# Shimano 105 vs. Shimano Ultegra



## [schmick] (Aug 3, 2004)

Hi Everybody,

Just wanted to know if people thought there was a significant difference between a bike equipment with full Shimano 105 Components and a bike equipment with full Shimano Ultegra Components?

There isn't much price difference between bikes with these components but was wondering whether it would be better to spend the extra couple of hundred on an Ultegra equipment bike...

Thanks for all your help....


----------



## OES (Jan 23, 2002)

*No*



[schmick] said:


> Hi Everybody,
> 
> Just wanted to know if people thought there was a significant difference between a bike equipment with full Shimano 105 Components and a bike equipment with full Shimano Ultegra Components?
> 
> ...


and no.


----------



## MR_GRUMPY (Aug 21, 2002)

Only for your ego. Ultegra parts cost more, so they must be "Better". The truth is, the only difference is finish and weight. If you're thinking of putting either 105 or Ultegra on a bike, the 1/2 pound (or less), you save, won't make any difference.
Ultegra looks nicer. If that is important to you, go with it.


----------



## johnny99 (Apr 2, 2004)

When you're shopping for complete bikes, remember that an Ultegra-equipped bike often comes with nicer wheels and fork than a 105-equipped bike. In many cases, the wheel and fork upgrades will give you a bigger performance boost than Ultegra vs. 105.


----------



## LC (Jan 28, 2004)

The main thing you will notice is how shiny the parts are, but there are some functional differences as well. Better seals on the bearings is one thing, and the bearings in the STI shifters are better on Ultegra so after you have the parts a few years they will not be as sloppy. There are little things like self extracting crank arm bolts that are better when it come time for some maintenance. The cassette is a lot lighter with the aluminum carrier, and the chainrings of Ultegra last quite a bit longer too. 105 is good stuff and when new it is impossible to tell any difference while riding, but I think Ultegra is worth the price if you have the money for it and if you happen to ever sell the resale value is better too..


----------



## kure (Jun 29, 2004)

*lemmi get this str8*

ok ive been reading all these"ultegra Vs 105" Ultegra Vs D/A" everybody seems to say there is not much of a Difference beteween ultegra an 105 apart from weith... an then again most people also say Ultegra and D/a is not much of a difference 

so are we saying that 105 Vs D/A is not much of a difference in performance?????take out the weight factor..


----------



## Flying Irishman (Mar 23, 2004)

I have both 105 and Ultegra equipped bikes and have very little difference between them. The Ultegra components due have a nicer finish, but personally if building a bike I'd go 105 and apply the savings to a nicer set of wheels.


----------



## 633 (Feb 10, 2004)

Johnny's point is a good one that on complete bikes, there's often a slightly better wheelset on the Ultegra model. And another factor to consider is resale value - Ultregra will be worth more than 105 when you go to sell the bike.

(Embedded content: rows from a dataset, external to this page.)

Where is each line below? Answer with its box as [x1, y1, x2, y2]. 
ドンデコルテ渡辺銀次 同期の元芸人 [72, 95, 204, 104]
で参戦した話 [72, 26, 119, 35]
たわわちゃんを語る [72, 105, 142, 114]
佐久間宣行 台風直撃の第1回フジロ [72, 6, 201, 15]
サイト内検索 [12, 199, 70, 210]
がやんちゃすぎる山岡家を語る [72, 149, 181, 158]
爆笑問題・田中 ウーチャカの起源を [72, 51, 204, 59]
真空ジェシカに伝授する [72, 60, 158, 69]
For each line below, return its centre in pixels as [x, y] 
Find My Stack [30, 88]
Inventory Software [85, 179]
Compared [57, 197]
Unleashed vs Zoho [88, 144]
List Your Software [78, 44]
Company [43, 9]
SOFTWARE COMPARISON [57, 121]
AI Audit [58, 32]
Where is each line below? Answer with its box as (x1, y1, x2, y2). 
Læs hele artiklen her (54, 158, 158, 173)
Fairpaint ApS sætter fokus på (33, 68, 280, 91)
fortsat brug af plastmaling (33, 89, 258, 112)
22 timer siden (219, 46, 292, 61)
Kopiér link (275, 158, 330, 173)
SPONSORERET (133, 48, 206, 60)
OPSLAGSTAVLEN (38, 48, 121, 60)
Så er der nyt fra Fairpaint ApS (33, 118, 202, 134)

If you're building up a bike and buying the components and you don't plan to ever sell it, then there may not be any value in spending the extra money for Ultegra.

Do note, though, that Ultegra 10 is due out this fall, so value of Ultegra 9 may drop considerably - and if you can hold out for a couple more months (not sure when exactly it's due), you may pay a lot less as dealers try to clear out bikes with Ultegra 9.


----------



## bkranich (May 7, 2004)

633 said:


> Do note, though, that Ultegra 10 is due out this fall, so value of Ultegra 9 may drop considerably - and if you can hold out for a couple more months (not sure when exactly it's due), you may pay a lot less as dealers try to clear out bikes with Ultegra 9.

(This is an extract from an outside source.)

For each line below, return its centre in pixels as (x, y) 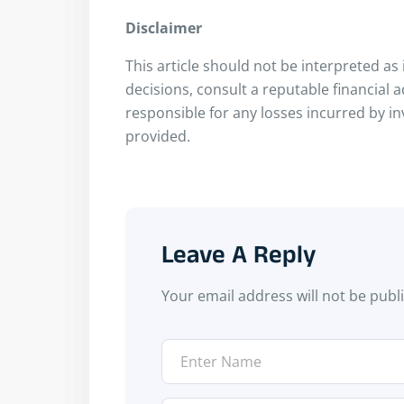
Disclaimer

That's what I did when I was building up my Cannondale frameset with DuraAce 9. Never thought I'd spend the money for DA until it became so cheap because of the new bling-bling crankset/bb and 10 speed componentry. I'm not at a point where the difference between 10sp and 9sp stuff is going to hold me back. Once the 2005 stuff comes out there's probably not going to be much of a difference between old Ultegra and 105 stuff.


----------



## Jett (Mar 21, 2004)

kure said:


> ok ive been reading all these"ultegra Vs 105" Ultegra Vs D/A" everybody seems to say there is not much of a Difference beteween ultegra an 105 apart from weith... an then again most people also say Ultegra and D/a is not much of a difference
> 
> so are we saying that 105 Vs D/A is not much of a difference in performance?????take out the weight factor..

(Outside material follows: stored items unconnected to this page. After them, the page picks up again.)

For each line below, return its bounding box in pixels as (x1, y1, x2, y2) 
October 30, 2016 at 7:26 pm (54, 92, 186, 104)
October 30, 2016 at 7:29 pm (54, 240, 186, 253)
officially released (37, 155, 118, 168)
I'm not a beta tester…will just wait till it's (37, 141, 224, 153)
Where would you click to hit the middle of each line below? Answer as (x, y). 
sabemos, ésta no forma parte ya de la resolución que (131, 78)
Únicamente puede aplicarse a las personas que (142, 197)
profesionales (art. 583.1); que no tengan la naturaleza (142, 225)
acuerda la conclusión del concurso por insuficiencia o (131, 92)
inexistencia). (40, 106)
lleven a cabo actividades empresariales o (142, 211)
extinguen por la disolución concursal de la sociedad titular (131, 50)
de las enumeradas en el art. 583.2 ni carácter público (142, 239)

Your logic is off here. Let say we can quantify the performance difference between component groups and that a value less then 1 is not a noticeable increase performance. Now, let say that going from 105 to Ultegra rates a .6 and going from Ultegra to DA rates a .8. Both those rating are under 1 so there is not a real noticeable increase in performance in either one of these upgrade paths. If we do the math going from 105 to DA would rate a 1.4, which translate into a noticeable increase in performance.

Now I just want to make it clear, I’m not say there is a noticeable increase in performance going from 105 to DA (or there isn't). These are numbers I just pulled out of thin air to point out the hole in your logic. You probably can’t even quantify difference in components.


----------